● Assignment
Return all lines of the records that contain the word "your".

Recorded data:
--- --- ---

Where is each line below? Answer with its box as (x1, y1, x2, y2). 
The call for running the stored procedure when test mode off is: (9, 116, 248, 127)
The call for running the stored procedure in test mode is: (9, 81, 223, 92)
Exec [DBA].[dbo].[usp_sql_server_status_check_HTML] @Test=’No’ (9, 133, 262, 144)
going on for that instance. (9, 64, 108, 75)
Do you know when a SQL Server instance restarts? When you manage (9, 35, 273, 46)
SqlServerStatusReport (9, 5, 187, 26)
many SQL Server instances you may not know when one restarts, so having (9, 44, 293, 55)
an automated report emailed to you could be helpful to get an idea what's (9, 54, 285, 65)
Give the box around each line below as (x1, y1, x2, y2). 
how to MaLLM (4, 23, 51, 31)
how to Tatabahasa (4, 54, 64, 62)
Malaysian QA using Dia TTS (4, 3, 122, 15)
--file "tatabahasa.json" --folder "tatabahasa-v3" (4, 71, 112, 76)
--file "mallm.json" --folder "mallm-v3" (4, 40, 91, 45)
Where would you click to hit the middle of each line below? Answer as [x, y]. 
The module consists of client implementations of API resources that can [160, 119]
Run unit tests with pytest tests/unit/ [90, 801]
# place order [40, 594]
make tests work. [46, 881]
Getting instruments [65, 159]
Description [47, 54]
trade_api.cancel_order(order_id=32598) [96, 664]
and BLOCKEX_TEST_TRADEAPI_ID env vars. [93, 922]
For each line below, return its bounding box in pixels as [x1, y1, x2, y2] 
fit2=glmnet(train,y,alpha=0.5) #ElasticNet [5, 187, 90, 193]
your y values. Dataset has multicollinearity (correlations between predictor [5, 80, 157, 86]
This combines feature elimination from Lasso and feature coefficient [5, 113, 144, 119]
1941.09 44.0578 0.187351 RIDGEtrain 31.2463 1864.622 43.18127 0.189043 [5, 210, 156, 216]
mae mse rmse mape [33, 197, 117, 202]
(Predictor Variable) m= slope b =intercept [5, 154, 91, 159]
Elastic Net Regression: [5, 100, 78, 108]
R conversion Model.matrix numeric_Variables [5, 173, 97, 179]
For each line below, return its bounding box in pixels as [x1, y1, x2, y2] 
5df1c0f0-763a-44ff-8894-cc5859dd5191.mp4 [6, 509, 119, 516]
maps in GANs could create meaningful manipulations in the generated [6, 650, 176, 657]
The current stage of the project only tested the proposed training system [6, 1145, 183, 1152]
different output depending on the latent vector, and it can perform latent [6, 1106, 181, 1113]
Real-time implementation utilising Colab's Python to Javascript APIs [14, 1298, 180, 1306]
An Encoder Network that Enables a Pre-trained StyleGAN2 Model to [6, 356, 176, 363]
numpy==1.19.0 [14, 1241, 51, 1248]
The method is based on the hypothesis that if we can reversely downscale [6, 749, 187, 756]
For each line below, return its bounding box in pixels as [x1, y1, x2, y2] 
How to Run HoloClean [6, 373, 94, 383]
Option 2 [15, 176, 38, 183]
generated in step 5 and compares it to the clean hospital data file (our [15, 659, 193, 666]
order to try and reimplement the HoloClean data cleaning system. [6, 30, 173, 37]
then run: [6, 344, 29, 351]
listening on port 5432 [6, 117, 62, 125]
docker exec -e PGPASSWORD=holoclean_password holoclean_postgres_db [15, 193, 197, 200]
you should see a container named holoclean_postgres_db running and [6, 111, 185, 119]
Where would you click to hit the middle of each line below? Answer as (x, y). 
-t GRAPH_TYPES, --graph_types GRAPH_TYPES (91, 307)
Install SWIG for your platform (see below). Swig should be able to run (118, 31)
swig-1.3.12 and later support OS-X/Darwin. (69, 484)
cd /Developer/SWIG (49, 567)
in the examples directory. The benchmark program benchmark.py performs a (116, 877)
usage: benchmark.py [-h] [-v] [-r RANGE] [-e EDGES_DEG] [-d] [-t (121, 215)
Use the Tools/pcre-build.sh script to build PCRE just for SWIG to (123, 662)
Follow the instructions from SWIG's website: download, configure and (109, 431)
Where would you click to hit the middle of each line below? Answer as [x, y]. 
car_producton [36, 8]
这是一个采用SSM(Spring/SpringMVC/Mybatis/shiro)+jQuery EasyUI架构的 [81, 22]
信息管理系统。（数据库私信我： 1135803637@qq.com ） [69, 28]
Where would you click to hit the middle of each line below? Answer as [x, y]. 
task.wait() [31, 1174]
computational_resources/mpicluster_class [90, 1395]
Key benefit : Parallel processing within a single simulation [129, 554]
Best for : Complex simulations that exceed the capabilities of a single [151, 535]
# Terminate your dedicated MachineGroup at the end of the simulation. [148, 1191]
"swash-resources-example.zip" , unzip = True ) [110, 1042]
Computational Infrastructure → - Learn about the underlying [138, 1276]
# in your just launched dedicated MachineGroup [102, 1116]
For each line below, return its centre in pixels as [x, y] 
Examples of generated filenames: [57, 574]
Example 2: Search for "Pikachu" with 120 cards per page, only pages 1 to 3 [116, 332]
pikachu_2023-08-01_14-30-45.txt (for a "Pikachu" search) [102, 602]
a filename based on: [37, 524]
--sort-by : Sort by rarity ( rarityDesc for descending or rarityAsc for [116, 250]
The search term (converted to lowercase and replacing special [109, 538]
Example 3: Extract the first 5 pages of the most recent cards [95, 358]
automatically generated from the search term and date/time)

--- --- ---

● Task output
your y values. Dataset has multicollinearity (correlations between predictor [5, 80, 157, 86]
Install SWIG for your platform (see below). Swig should be able to run (118, 31)
# Terminate your dedicated MachineGroup at the end of the simulation. [148, 1191]
# in your just launched dedicated MachineGroup [102, 1116]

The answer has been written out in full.